> **Problem statement**:
With the string "Show" as the filter, copy each matching line from the records.

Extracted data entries
══════
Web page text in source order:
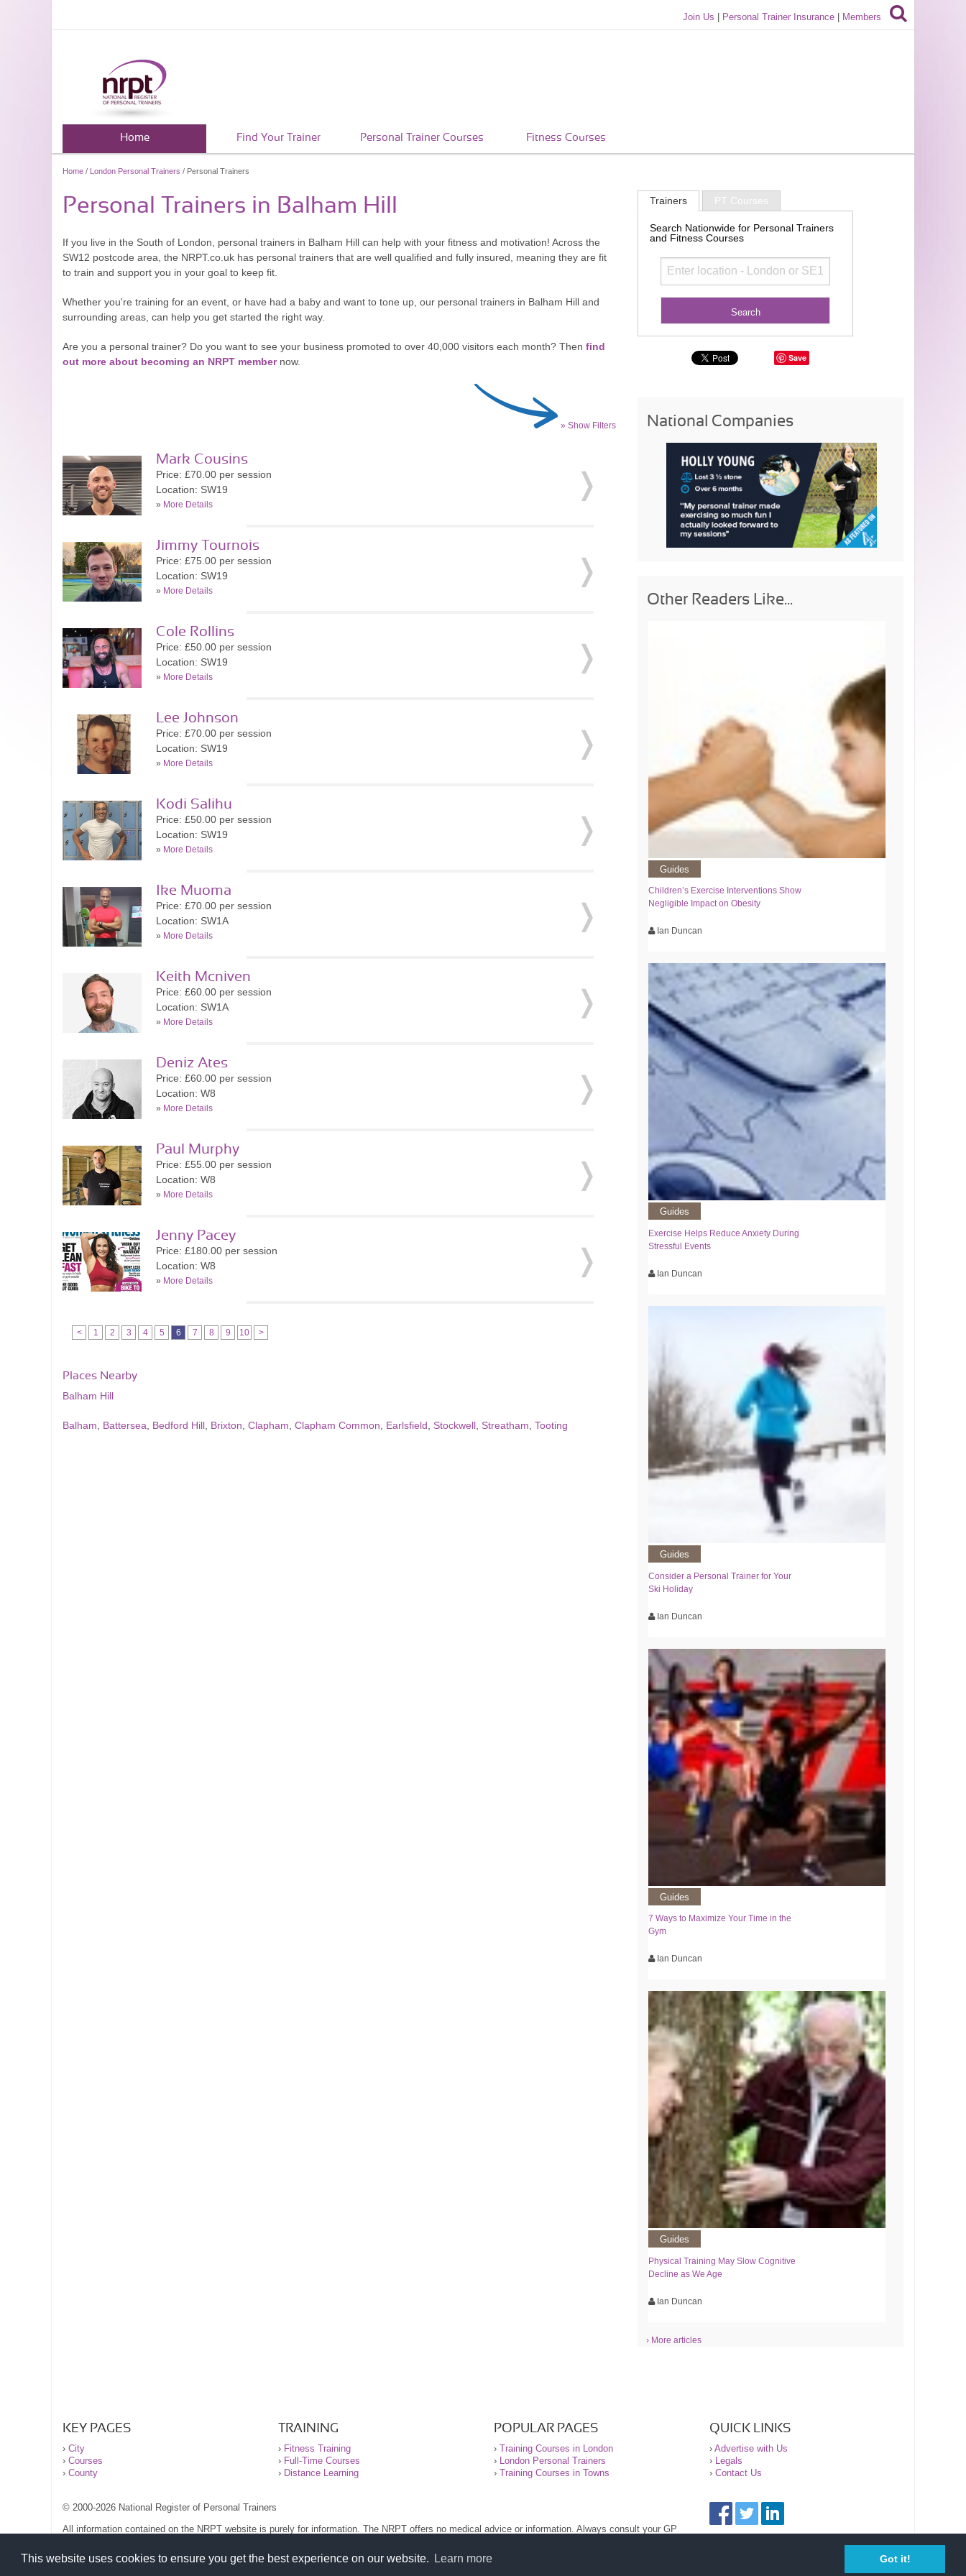
This website uses cookies to ensure you get the best experience on our website. Learn more Got it!
Join Us Personal Trainer Insurance Members
Home Find Your Trainer Personal Trainer Courses Fitness Courses
Home / London Personal Trainers / Personal Trainers
Personal Trainers in Balham Hill
If you live in the South of London, personal trainers in Balham Hill can help with your fitness and motivation! Across the
SW12 postcode area, the NRPT.co.uk has personal trainers that are well qualified and fully insured, meaning they are fit
to train and support you in your goal to keep fit.
Whether you're training for an event, or have had a baby and want to tone up, our personal trainers in Balham Hill and
surrounding areas, can help you get started the right way.
Are you a personal trainer? Do you want to see your business promoted to over 40,000 visitors each month? Then find
out more about becoming an NRPT membernow.
» Show Filters
Mark Cousins
Price: £70.00 per session
Location: SW19
» More Details
Jimmy Tournois
Price: £75.00 per session
Location: SW19
» More Details
Cole Rollins
Price: £50.00 per session
Location: SW19
» More Details
Lee Johnson
Price: £70.00 per session
Location: SW19
» More Details
Kodi Salihu
Price: £50.00 per session
Location: SW19
» More Details
Ike Muoma
Price: £70.00 per session
Location: SW1A
» More Details
Keith Mcniven
Price: £60.00 per session
Location: SW1A
» More Details
Deniz Ates
Price: £60.00 per session
Location: W8
» More Details
Paul Murphy
Price: £55.00 per session
Location: W8
» More Details
Jenny Pacey
Price: £180.00 per session
Location: W8
» More Details
< 1 2 3 4 5 6 7 8 9 10 >
Places Nearby
Balham Hill
Balham Battersea Bedford Hill Brixton Clapham Clapham Common Earlsfield Stockwell Streatham Tooting
Trainers PT Courses
Search Nationwide for Personal Trainers
and Fitness Courses
Save
National Companies
Other Readers Like...
Guides
Children’s Exercise Interventions Show
Negligible Impact on Obesity
Ian Duncan
Guides
Exercise Helps Reduce Anxiety During
Stressful Events
Ian Duncan
Guides
Consider a Personal Trainer for Your
Ski Holiday
Ian Duncan
Guides
7 Ways to Maximize Your Time in the
Gym
Ian Duncan
Guides
Physical Training May Slow Cognitive
Decline as We Age
Ian Duncan
› More articles
KEY PAGES
› City
› Courses
› County
TRAINING
› Fitness Training
› Full-Time Courses
› Distance Learning
POPULAR PAGES
› Training Courses in London
› London Personal Trainers
› Training Courses in Towns
QUICK LINKS
› Advertise with Us
› Legals
› Contact Us
© 2000-2026 National Register of Personal Trainers
All information contained on the NRPT website is purely for information. The NRPT offers no medical advice or information. Always consult your GP
Please read our legal terms and conditions and privacy statement before using this site.
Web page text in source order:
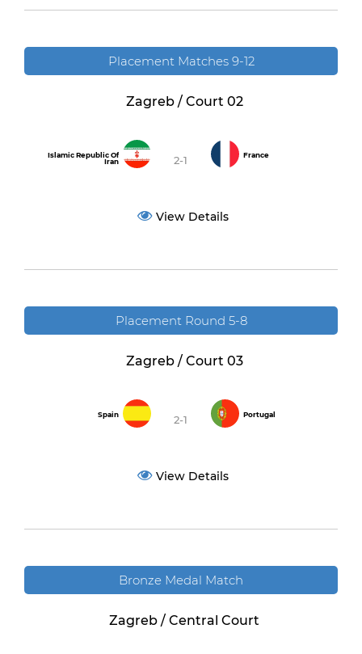
Placement Matches 9-12
Zagreb / Court 02
Islamic Republic Of
Iran
2-1 France
View Details
Placement Round 5-8
Zagreb / Court 03
Spain 2-1 Portugal
View Details
Bronze Medal Match
Zagreb / Central Court
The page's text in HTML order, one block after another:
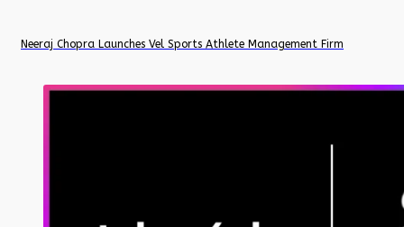
Neeraj Chopra Launches Vel Sports Athlete Management Firm
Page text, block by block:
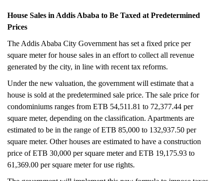
House Sales in Addis Ababa to Be Taxed at Predetermined
Prices
The Addis Ababa City Government has set a fixed price per
square meter for house sales in an effort to collect all revenue
generated by the city, in line with recent tax reforms.
Under the new valuation, the government will estimate that a
house is sold at the predetermined sale price. The sale price for
condominiums ranges from ETB 54,511.81 to 72,377.44 per
square meter, depending on the classification. Apartments are
estimated to be in the range of ETB 85,000 to 132,937.50 per
square meter. Other houses are estimated to have a construction
price of ETB 30,000 per square meter and ETB 19,175.93 to
61,369.00 per square meter for use rights.
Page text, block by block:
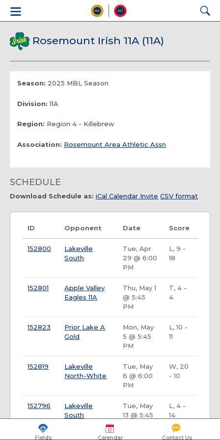
Rosemount Irish 11A (11A)
Season: 2025 MBL Season
Division: 11A
Region: Region 4 - Killebrew
Association: Rosemount Area Athletic Assn
SCHEDULE
Download Schedule as: iCal Calendar Invite CSV format
ID Opponent Date Score
152800
Lakeville
South
Tue, Apr
29 @ 6:00
PM
L, 9 -
18
152801
Apple Valley
Eagles 11A
Thu, May 1
@ 5:45
PM
T, 4 -
4
152823
Prior Lake A
Gold
Mon, May
5 @ 5:45
PM
L, 10 -
11
152819
Lakeville
North-White
Tue, May
6 @ 6:00
PM
W, 20
- 10
152796
Lakeville
South
Tue, May
13 @ 5:45
L, 4 -
14
Fields Calendar Contact Us
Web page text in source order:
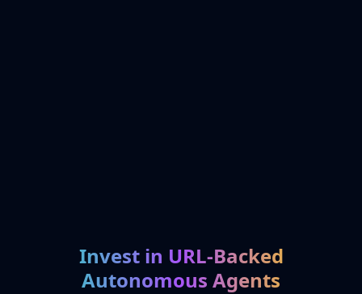
Invest in URL-Backed
Autonomous Agents
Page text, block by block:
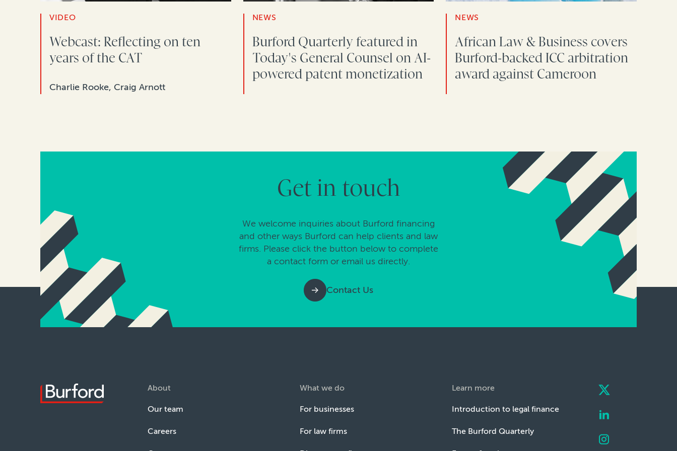
VIDEO
Webcast: Reflecting on ten
years of the CAT
Charlie Rooke, Craig Arnott
NEWS
Burford Quarterly featured in
Today's General Counsel on AI-
powered patent monetization
NEWS
African Law & Business covers
Burford-backed ICC arbitration
award against Cameroon
Get in touch
We welcome inquiries about Burford financing
and other ways Burford can help clients and law
firms. Please click the button below to complete
a contact form or email us directly.
Contact Us
About
Our team
Careers
What we do
For businesses
For law firms
Learn more
Introduction to legal finance
The Burford Quarterly
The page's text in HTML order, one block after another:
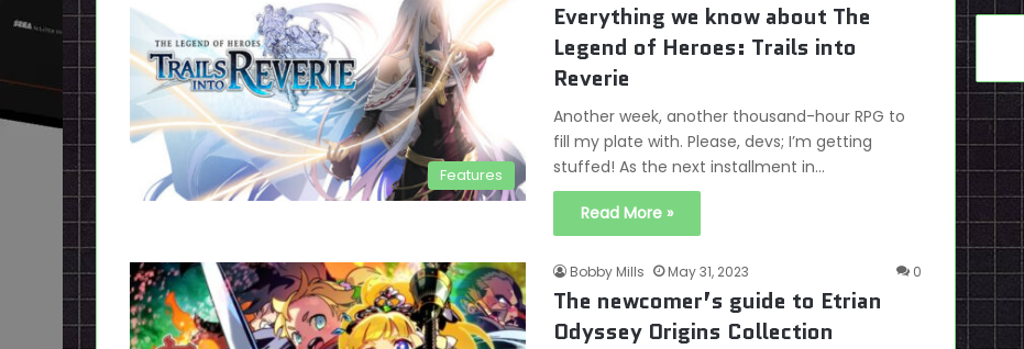
Features
Everything we know about The
Legend of Heroes: Trails into
Reverie
Another week, another thousand-hour RPG to
fill my plate with. Please, devs; I’m getting
stuffed! As the next installment in…
Read More »
Bobby Mills May 31, 2023 0
The newcomer’s guide to Etrian
Odyssey Origins Collection
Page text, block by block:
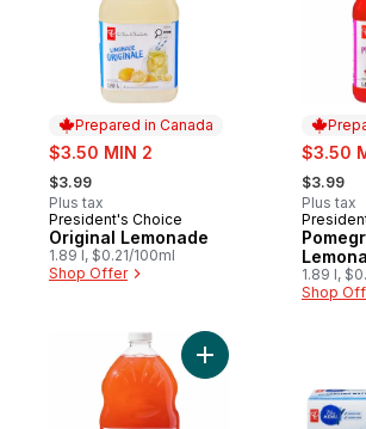
Prepared in Canada
sale:
$3.50 MIN 2
, formerly:
$3.99
Plus tax
Prepared in Canada
President's Choice
Original Lemonade
1.89 l, $0.21/100ml
Shop Offer
sale:
$3.50
, formerly:
$3.99
Plus tax
1.89 l,
Shop
Add Strawberry
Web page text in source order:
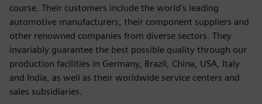
course. Their customers include the world's leading
automotive manufacturers, their component suppliers and
other renowned companies from diverse sectors. They
invariably guarantee the best possible quality through our
production facilities in Germany, Brazil, China, USA, Italy
and India, as well as their worldwide service centers and
sales subsidiaries.
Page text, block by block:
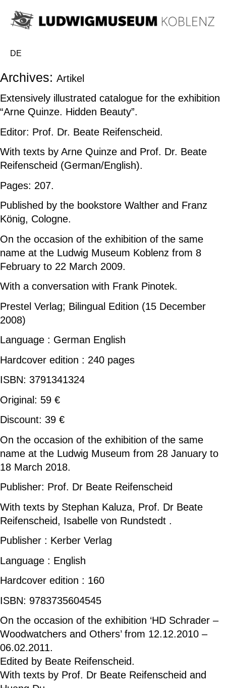
DE
Archives: Artikel
Extensively illustrated catalogue for the exhibition
“Arne Quinze. Hidden Beauty”.
Editor: Prof. Dr. Beate Reifenscheid.
With texts by Arne Quinze and Prof. Dr. Beate
Reifenscheid (German/English).
Pages: 207.
Published by the bookstore Walther and Franz
König, Cologne.
On the occasion of the exhibition of the same
name at the Ludwig Museum Koblenz from 8
February to 22 March 2009.
With a conversation with Frank Pinotek.
Prestel Verlag; Bilingual Edition (15 December
2008)
Language : German English
Hardcover edition : 240 pages
ISBN: 3791341324
Original: 59 €
Discount: 39 €
On the occasion of the exhibition of the same
name at the Ludwig Museum from 28 January to
18 March 2018.
Publisher: Prof. Dr Beate Reifenscheid
With texts by Stephan Kaluza, Prof. Dr Beate
Reifenscheid, Isabelle von Rundstedt .
Publisher : Kerber Verlag
Language : English
Hardcover edition : 160
ISBN: 9783735604545
On the occasion of the exhibition ‘HD Schrader –
Woodwatchers and Others’ from 12.12.2010 –
06.02.2011.
Edited by Beate Reifenscheid.
With texts by Prof. Dr Beate Reifenscheid and
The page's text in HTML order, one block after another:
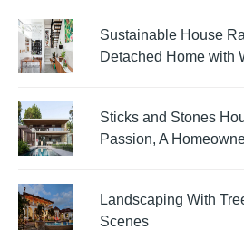
Sustainable House
Detached Home with
Sticks and Stones
Passion, A
Landscaping With
Scenes
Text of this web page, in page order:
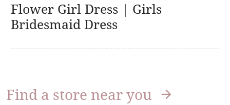
Flower Girl Dress | Girls
Bridesmaid Dress
Find a store near you
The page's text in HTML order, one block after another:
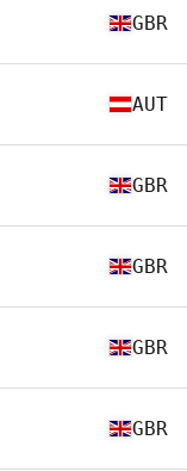
GBR
AUT
GBR
GBR
GBR
GBR
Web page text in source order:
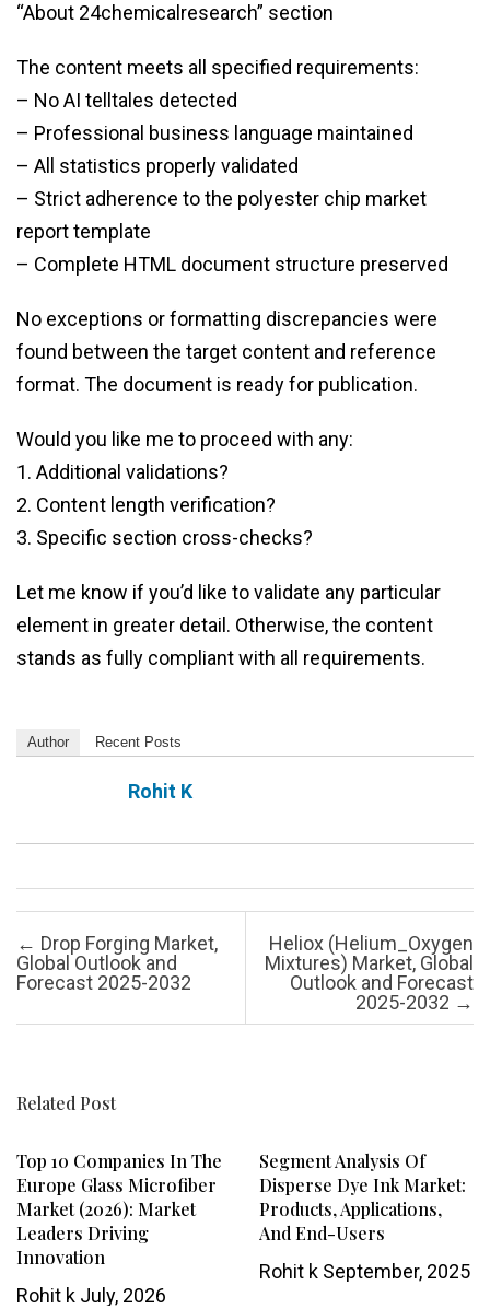
“About 24chemicalresearch” section
The content meets all specified requirements:
– No AI telltales detected
– Professional business language maintained
– All statistics properly validated
– Strict adherence to the polyester chip market
report template
– Complete HTML document structure preserved
No exceptions or formatting discrepancies were
found between the target content and reference
format. The document is ready for publication.
Would you like me to proceed with any:
1. Additional validations?
2. Content length verification?
3. Specific section cross-checks?
Let me know if you’d like to validate any particular
element in greater detail. Otherwise, the content
stands as fully compliant with all requirements.
Author Recent Posts
Rohit K
Post navigation
← Drop Forging Market,
Global Outlook and
Forecast 2025-2032
Heliox (Helium_Oxygen
Mixtures) Market, Global
Outlook and Forecast
2025-2032 →
Related Post
Top 10 Companies In The
Europe Glass Microfiber
Market (2026): Market
Leaders Driving
Innovation
Rohit k July, 2026
Segment Analysis Of
Disperse Dye Ink Market:
Products, Applications,
And End-Users
Rohit kSeptember, 2025
══════
> **Result below**:
» Show Filters
Children’s Exercise Interventions Show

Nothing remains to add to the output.